Dalam sebuah penelitian yang dilakukan International
Data Corp (IDC) dan diterbitkan pada bulan Mei Tahun ini bertajuk 2009 Global
Software Piracy Study, disimpulkan bahwa peng-install-an software tanpa lisensi
pada komputer (PC) di Indonesia meningkat satu poin menjadi 86% pada 2009
dibanding tahun sebelumnya. IDC lebih lanjut memperkirakan bahwa nilai software
tanpa lisensi di Indonesia pada 2009 juga meningkat tajam menjadi US$ 886 juta.
Berdasarkan penelitian IDC yang belum lama ini
diumumkan secara global. Studi bertajuk ”Dampak Ekonomi dari Pengurangan
Tingkat Pembajakan Peranti Lunak” ini meneliti manfaat ekonomi yang
diperoleh dengan menekan pembajakan software di 42 negara di seluruh dunia.
Untuk Indonesia, studi ini menyimpulkan bahwa mengurangi tingkat pembajakan
software sebesar 10 persen selama empat tahun akan menciptakan lebih dari 1.884
lapangan pekerjaan berkualifikasi high- tech job, meningkatkan GDP sebesar US$
2,4 miliar, dan menghasilkan pemasukan pajak hampir sebesar US$ 124 juta pada
2013. Lebih penting lagi, diperkirakan 55 persen dari manfaat tersebut
dinikmati di tingkat ekonomi lokal.
Pembajakan
Software dan Kemajuan Ekonomi Suatu Negara
Ketergantungan suatu negara terhadap software bajakan
akan menyebabkan kemunduran ekonomi. Tertutupnya lapangan pekerjaan di sektor
ekonomi kreatif (Software) bagi para pencari kerja baru. Dengan tertutupnya
peluang pekerjaan ini maka akan terjadi stagnasi pertumbuhan ekonomi. Selain
itu, perusahaan-perusahaan IT Dunia akan enggan untuk berinvestasi di
Indonesia. Untuk itu, maka diperlukan sebuah kebijakan akan pentingnya
perlindungan Hak Cipta Software ini. Kesadaran menggunakan software original
harus sudah menjadi budaya masyarakat kita. Didalam Undang-Undang Hak Cipta No
19 Tahun 2002 pasal 30 tentang Hak Cipta atas Ciptaan Program Komputer diatur
masa waktu perlindungan software yaitu berlaku selama 50 tahun sejak pertama
kali diumumkan (dipasarkan). Jika selama 50 tahun masa perlindungan ini sangat
efektif maka imbasnya adalah besarnya nilai pajak yang akan dibayarkan oleh
perusahaan-perusahaan IT yang berinvestasi di Indonesia.
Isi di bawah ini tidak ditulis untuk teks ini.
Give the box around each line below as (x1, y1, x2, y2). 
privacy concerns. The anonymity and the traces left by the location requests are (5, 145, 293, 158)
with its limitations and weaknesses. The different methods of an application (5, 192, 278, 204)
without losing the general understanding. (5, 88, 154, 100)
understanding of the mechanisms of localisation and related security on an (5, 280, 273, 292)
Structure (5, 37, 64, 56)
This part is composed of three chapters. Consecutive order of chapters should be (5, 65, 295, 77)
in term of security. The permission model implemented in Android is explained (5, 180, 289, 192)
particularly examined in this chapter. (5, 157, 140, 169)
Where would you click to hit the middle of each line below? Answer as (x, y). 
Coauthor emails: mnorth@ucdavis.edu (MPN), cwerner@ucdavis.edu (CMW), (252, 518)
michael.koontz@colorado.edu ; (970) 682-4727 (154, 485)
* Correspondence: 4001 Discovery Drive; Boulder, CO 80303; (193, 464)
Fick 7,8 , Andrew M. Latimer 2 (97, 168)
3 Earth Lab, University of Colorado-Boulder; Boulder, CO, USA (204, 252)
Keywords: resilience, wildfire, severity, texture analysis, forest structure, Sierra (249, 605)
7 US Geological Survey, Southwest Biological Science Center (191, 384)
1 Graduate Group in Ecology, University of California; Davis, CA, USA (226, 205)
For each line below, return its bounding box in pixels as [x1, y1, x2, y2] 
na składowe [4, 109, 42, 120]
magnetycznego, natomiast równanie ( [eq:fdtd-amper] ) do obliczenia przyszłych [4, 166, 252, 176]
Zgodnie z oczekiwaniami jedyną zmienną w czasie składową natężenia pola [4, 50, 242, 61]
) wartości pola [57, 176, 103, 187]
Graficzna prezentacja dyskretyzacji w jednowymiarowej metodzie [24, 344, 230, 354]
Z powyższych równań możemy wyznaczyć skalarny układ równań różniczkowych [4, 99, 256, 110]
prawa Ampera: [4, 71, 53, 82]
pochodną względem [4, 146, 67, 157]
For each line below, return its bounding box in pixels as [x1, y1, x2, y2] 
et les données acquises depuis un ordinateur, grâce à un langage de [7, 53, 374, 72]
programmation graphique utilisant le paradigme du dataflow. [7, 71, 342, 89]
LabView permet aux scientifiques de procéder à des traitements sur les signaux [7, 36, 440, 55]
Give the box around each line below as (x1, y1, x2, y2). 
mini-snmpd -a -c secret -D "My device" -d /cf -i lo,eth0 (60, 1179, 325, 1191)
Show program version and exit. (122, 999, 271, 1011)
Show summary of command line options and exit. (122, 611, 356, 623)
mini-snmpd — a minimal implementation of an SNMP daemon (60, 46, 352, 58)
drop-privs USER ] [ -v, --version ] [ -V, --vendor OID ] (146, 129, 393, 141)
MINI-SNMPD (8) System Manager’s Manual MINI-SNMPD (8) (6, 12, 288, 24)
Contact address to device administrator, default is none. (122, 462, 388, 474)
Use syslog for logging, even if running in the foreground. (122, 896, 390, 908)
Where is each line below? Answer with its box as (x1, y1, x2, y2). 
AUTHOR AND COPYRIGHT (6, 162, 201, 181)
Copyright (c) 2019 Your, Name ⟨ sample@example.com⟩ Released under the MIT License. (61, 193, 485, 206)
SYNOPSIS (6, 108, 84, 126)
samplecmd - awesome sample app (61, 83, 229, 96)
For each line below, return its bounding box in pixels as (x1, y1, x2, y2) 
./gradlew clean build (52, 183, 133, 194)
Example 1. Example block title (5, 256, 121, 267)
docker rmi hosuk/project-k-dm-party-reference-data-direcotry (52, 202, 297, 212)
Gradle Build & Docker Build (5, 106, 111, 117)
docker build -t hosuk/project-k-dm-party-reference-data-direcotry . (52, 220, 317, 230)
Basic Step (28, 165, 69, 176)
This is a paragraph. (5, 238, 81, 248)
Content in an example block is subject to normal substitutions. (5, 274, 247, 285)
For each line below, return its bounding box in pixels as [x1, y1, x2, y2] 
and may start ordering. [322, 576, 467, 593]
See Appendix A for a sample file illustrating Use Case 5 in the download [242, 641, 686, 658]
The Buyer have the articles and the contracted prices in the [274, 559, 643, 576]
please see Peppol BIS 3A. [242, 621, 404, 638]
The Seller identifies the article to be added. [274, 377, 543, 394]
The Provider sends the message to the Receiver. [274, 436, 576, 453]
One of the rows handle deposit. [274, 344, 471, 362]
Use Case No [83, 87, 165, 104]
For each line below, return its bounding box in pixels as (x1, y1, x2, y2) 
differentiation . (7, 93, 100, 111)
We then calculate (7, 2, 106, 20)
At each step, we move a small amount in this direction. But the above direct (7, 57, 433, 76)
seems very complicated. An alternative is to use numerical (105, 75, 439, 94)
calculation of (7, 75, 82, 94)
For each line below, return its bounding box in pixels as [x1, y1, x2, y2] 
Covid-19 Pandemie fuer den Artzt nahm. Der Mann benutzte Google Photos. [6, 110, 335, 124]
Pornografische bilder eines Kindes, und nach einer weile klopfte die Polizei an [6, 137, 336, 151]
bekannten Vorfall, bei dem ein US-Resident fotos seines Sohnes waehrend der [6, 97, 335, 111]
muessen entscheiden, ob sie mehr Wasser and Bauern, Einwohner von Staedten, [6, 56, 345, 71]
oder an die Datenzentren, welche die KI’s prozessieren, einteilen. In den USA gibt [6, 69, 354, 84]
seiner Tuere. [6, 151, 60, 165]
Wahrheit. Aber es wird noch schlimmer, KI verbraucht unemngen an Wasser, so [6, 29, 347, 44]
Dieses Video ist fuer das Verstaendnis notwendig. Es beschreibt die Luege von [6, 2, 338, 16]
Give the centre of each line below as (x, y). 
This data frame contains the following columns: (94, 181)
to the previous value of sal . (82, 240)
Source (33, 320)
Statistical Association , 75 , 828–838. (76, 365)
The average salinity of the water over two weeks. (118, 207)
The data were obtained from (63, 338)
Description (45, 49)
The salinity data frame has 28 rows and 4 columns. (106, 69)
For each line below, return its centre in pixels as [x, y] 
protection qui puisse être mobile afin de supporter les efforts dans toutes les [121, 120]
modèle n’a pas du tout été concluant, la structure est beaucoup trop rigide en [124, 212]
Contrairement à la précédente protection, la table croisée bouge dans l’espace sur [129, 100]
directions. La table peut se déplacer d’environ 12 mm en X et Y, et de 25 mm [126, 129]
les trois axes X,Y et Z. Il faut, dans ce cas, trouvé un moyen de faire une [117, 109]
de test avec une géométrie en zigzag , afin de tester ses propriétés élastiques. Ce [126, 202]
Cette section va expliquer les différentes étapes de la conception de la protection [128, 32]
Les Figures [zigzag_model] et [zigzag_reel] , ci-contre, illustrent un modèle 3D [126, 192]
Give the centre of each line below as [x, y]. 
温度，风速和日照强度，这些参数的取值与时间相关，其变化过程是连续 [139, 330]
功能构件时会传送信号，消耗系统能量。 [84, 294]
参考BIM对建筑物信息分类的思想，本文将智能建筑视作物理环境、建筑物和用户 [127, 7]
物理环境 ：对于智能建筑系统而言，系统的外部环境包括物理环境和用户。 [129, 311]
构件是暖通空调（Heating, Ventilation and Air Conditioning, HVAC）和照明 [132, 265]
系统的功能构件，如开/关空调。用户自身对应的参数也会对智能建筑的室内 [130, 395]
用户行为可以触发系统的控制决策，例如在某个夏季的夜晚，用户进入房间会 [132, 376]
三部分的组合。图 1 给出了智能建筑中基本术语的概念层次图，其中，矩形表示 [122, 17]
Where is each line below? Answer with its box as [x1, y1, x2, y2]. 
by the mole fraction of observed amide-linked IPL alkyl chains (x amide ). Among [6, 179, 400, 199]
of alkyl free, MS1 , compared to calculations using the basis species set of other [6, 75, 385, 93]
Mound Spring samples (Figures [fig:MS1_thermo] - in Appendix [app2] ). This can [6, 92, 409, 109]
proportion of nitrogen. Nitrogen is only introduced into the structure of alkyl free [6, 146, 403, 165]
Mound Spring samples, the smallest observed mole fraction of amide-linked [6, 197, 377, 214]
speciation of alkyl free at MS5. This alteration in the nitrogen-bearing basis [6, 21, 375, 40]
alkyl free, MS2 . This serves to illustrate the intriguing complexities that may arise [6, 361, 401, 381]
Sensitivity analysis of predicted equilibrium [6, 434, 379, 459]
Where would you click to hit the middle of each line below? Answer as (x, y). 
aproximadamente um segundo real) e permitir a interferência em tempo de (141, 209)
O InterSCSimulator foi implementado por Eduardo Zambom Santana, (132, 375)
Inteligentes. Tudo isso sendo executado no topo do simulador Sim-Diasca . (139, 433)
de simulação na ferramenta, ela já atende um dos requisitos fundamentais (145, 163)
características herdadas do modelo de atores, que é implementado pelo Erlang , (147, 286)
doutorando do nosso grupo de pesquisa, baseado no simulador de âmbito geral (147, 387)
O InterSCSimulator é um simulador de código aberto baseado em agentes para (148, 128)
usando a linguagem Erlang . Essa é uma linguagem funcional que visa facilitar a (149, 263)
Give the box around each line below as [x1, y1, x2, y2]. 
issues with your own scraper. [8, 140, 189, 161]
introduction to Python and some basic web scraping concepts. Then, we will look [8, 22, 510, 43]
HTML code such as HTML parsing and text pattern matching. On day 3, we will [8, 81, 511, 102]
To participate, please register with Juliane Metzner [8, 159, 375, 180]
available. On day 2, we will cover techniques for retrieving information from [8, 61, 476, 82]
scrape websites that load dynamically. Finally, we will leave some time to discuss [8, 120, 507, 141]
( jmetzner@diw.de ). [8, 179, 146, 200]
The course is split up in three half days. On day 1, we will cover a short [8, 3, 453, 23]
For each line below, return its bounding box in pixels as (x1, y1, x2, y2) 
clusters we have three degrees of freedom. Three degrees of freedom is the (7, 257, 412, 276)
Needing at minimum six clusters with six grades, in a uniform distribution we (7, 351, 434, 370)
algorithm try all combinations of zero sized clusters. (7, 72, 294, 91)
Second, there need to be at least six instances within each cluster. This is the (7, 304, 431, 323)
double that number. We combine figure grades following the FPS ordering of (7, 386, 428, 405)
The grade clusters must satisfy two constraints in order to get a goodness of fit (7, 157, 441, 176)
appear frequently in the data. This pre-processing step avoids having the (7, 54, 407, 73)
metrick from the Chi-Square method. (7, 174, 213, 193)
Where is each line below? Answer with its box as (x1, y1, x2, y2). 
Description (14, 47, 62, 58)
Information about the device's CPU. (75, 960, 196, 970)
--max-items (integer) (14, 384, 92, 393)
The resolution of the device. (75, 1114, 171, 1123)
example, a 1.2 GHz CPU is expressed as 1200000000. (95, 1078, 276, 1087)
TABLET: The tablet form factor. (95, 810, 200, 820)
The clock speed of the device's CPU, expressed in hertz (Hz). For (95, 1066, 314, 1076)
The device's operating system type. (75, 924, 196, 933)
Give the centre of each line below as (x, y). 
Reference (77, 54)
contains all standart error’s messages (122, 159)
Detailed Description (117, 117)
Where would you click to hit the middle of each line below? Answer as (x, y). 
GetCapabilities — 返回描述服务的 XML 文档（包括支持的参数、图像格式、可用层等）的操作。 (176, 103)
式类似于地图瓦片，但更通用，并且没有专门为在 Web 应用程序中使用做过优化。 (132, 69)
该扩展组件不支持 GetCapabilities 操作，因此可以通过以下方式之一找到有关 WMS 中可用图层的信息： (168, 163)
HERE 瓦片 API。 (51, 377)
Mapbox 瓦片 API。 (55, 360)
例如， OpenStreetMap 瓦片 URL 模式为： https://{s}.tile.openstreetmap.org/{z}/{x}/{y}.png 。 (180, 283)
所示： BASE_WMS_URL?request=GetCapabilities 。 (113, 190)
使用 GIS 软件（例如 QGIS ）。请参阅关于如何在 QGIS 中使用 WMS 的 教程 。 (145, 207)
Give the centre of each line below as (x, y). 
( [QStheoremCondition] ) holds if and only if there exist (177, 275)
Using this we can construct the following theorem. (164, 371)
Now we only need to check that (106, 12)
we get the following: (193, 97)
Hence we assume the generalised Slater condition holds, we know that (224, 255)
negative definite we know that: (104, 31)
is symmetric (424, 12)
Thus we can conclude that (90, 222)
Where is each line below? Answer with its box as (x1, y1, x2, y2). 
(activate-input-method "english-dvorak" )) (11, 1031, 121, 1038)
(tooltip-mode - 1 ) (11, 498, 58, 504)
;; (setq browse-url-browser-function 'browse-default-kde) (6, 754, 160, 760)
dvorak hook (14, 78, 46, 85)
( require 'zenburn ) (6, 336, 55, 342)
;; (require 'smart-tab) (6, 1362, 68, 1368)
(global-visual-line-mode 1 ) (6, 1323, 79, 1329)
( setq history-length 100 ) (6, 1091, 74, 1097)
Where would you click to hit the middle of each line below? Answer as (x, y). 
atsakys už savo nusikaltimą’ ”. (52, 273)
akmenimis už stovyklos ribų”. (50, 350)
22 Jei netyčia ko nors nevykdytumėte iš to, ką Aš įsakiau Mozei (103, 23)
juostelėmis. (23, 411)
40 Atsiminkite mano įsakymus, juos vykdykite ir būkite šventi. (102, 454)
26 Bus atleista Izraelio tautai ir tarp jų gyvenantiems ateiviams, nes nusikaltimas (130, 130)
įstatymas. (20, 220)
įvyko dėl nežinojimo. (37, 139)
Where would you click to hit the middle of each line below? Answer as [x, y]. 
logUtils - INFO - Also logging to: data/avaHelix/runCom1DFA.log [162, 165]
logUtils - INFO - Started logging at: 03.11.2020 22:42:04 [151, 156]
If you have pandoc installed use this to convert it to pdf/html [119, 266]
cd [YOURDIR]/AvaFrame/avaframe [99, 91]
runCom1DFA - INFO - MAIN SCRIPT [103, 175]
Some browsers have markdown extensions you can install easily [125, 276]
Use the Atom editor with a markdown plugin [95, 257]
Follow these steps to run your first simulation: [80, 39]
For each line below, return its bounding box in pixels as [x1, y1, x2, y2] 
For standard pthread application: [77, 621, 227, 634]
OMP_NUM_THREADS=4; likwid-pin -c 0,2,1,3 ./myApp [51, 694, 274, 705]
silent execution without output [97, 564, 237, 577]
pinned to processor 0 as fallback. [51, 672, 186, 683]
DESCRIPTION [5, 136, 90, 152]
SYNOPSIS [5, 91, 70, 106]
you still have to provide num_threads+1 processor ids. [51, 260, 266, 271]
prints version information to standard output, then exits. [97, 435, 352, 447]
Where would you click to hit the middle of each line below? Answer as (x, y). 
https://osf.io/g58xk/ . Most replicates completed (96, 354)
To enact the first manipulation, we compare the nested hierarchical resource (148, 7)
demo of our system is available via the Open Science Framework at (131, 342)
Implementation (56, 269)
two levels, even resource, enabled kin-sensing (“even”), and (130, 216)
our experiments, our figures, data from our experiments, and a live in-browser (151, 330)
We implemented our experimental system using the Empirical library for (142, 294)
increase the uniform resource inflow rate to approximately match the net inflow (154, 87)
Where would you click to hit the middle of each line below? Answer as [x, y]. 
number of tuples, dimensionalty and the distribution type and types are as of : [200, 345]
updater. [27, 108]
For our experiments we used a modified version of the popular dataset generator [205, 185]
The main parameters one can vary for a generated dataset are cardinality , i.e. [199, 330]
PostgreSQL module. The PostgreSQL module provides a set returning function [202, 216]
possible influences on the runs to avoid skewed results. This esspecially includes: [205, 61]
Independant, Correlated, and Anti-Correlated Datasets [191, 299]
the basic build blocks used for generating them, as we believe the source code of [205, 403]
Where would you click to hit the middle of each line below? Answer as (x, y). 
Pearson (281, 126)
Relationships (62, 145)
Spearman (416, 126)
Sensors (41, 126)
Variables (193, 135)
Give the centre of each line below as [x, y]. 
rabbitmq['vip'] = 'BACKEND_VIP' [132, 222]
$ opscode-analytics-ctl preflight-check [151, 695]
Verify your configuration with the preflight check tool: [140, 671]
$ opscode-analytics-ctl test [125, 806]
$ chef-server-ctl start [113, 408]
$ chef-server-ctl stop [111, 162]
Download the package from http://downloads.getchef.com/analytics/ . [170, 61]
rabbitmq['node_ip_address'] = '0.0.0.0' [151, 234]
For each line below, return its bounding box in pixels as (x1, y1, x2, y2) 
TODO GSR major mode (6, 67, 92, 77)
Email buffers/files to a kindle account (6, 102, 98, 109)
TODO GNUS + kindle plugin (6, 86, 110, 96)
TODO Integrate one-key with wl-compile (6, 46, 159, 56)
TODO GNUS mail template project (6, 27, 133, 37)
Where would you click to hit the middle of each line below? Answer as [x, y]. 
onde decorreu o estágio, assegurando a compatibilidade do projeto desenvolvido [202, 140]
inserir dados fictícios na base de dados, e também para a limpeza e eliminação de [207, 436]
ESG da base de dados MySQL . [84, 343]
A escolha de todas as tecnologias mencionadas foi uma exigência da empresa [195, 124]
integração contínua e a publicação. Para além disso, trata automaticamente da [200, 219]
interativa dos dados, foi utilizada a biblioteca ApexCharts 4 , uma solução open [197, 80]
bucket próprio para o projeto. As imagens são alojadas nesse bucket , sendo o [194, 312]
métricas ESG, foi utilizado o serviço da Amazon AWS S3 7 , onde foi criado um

Namun yang terjadi
adalah, ketika pertama kali versi trial software itu di rilis maka tidak lama
kemudian versi bajakannya telah beredar di Indonesia. Lebih parah lagi jika
software hasil 100 % Indonesia dibajak di negeri sendiri, maka otomatis vendor
lokal software lokal akan ambruk dan tidak bisa pula memberikan pajaknya dari
setiap penjualan software original tersebut.
Oleh karena itu,
sebuah negara berkembang yang tinggi tingkat pembajakan softwarenya akan susah
untuk maju menjadi negara yang maju di bidang IPTEK. Karena fondasi dasar
ekonomi kreatifnya sangat lemah dalam hal perlindungan Hak Kekayaan
Intelektualnya (HKI). Selain itu dengan tidak adanya sanksi yang tegas terhadap
pembajakan software ini akan menyebabkan tingkat ketergantungan yang cukup akut
terhadap mandeknya kreatifitas dan inovasi masyarakat Indonesia. Kita hanya
akan terjebak kepada pola instan, terjebak kepada masyarakat konsumtif, dan
tidak akan pernah berniat untuk berubah menjadi bangsa produktif yang bisa menghasilkan
berbagai software mandiri. Untuk memutus siklus pembajakan software ini,
kiranya perlu dilakukan dua kebijakan tegas yaitu : (1). Mendukung penuh
penegakan Hukum di Bidang Software Berbayar, dan (2). Mendukung penuh
penggunaan software opensource (terbuka) yang bersifat gratis. Kedua kebijakan
ini harus sudah dituangkan kedalam kurikulum pembelajaran di mulai sekolah
Dasar sampai dengan Perguruan Tinggi. Karena sesunggunya sadar HKI ini paling
banyak di sektor Pendidikan. Jika setiap peserta didik faham dengan baik akan
HKI di bidang software maka dengan sendirinya mereka akan berfikir untuk
menghasilkan sendiri sofware secara mandiri.